The main goal is to preserve float32 or float64 for builtin float-bearing fields, support float64 positions cleanly, and reject dtype drift once a database schema has been established.

The PR also fixes two regressions found during review:

  • legacy FILE_FORMAT_VERSION = 2 databases written by origin/main remain readable
  • Database.add_arrays_batch() can no longer bypass v2 builtin dtype restrictions through the raw SOA path

It also includes cleanup passes that remove duplicated SOA/schema code on the Rust side and split the Python SOA parser/view logic into its own module.

Schema Lock

SchemaLock is the per-database schema contract used during append validation.

It tracks:

  • the database-wide positions dtype for v3 (f32 or f64)
  • the dtype and shape contract of each builtin/custom section that has appeared so far

Operationally:

  • an empty database starts unlocked
  • the first write locks positions dtype and any sections present in that record
  • later writes may omit optional fields
  • later writes may introduce new optional fields; those fields are added to the lock
  • later writes may not change a locked dtype or section shape contract; if they do, append fails

This preserves typed float storage while still keeping one homogeneous schema per database.

What This Achieves

  • Adds record_format = 3 for typed-float SOA records.
  • Preserves float32 or float64 storage for:
    • positions
    • energy
    • forces
    • charges
    • velocities
    • cell
    • stress
  • Keeps atomic_numbers fixed as u8.
  • Keeps pbc fixed as bool[3].
  • Locks database schema on first write per field and rejects later dtype/shape mismatches.
  • Keeps new code able to read existing v2 files while allowing new files to opt into v3.

Format / Compatibility

New on-disk behavior

record_format = 3 stores positions dtype once per database in persisted schema metadata.

  • v3 record prefixes stay compact:
    • [n_atoms:u32][positions][atomic_numbers][n_sections:u16][sections...]
  • the rest of the builtin/custom dtype information continues to live in each section's existing type_tag
  • there is no per-record positions_type byte

This is the intended split:

  • positions needs database-level schema because it lives in the raw record prefix and determines whether the reader advances by n * 12 or n * 24 bytes
  • forces, charges, velocities, cell, stress, energy, and custom properties are already self-describing through section tags

Compatibility guarantees

  • New code reads both record_format = 2 and record_format = 3.
  • Existing FILE_FORMAT_VERSION = 2 files written by origin/main remain readable.
  • Old atompack versions are not expected to read v3 files.
  • This PR does not support mixed builtin schemas within a single database.

Header compatibility fix

The initial implementation repurposed legacy header bytes for schema metadata without bumping FILE_FORMAT_VERSION.

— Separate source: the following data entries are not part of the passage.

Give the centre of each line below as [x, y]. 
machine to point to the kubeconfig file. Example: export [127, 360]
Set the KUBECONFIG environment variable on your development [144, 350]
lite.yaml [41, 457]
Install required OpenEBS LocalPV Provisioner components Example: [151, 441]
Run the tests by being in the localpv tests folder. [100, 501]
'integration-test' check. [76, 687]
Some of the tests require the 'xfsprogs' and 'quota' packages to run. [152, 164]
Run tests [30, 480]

That was incorrect for a version-2 compatibility claim. This PR fixes that by:

  • restoring the legacy v2 header field offsets for index_offset, index_len, num_molecules, compression, and record_format
  • storing schema_offset / schema_len in previously unused header bytes instead

That keeps schema metadata in the header-managed file state without invalidating old v2 files.

V2 raw-write compatibility fix

The initial implementation enforced v2 builtin dtype restrictions in the normal serializer path, but the Python batch raw-record path could still construct invalid v2 records.

This PR fixes that in the storage core by validating builtin section type tags during raw SOA schema parsing as well. That means both Python write paths now enforce the same v2 rules.

Main Changes

Rust core and storage

  • Adds persisted schema metadata to the header-managed file state.
  • Stores database schema blobs alongside the trailing index on flush.
  • Loads schema metadata on open and uses it as the authoritative v3 positions dtype.
  • Restores the legacy v2 header layout while keeping schema metadata in unused header bytes.
  • Extends builtin float handling for f32/f64 variants.
  • Validates append-time schema compatibility by dtype and shape contract.
  • Validates raw SOA records against v2 builtin compatibility rules.

SOA / schema refactor in Rust

The initial implementation had duplicated v2/v3 serializers, deserializers, and schema parsing logic.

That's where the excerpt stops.